__Task instructions__
Using the data below, copy each line that includes the word "threshold".
Start of The data
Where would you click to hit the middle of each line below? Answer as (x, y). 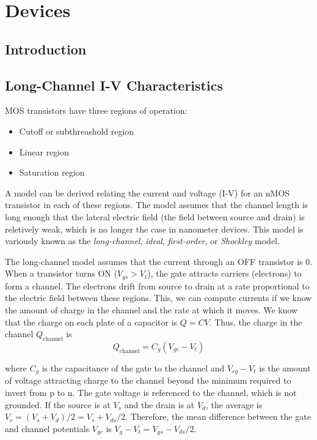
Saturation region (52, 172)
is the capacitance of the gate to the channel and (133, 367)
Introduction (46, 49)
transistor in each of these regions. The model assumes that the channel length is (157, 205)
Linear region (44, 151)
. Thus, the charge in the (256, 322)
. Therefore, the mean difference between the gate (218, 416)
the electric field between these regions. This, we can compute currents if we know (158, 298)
End of The data
Start of The data
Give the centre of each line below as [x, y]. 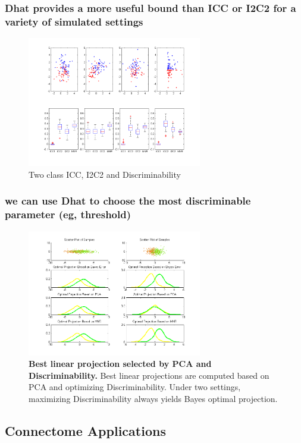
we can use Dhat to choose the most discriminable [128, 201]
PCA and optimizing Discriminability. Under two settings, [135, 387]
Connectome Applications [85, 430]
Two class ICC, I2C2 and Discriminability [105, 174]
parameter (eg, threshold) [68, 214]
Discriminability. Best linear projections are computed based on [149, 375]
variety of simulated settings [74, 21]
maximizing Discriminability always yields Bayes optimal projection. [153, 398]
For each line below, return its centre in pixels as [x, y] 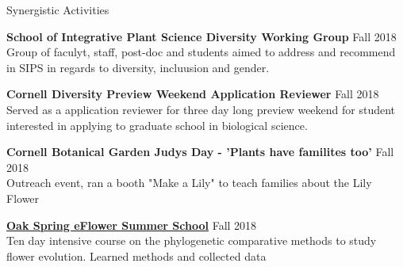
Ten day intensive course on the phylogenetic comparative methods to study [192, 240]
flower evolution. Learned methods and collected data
End of The data
Start of The data
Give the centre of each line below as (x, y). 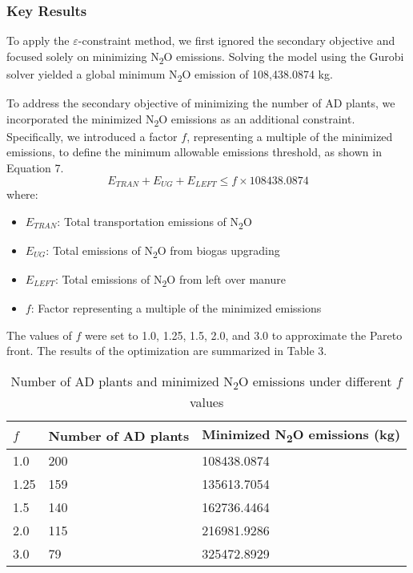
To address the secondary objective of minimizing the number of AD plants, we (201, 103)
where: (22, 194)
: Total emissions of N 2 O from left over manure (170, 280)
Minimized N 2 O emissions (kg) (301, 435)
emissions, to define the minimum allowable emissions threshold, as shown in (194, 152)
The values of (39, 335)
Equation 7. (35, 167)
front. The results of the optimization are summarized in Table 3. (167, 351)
End of The data
__The completed task__
parameter (eg, threshold) [68, 214]
emissions, to define the minimum allowable emissions threshold, as shown in (194, 152)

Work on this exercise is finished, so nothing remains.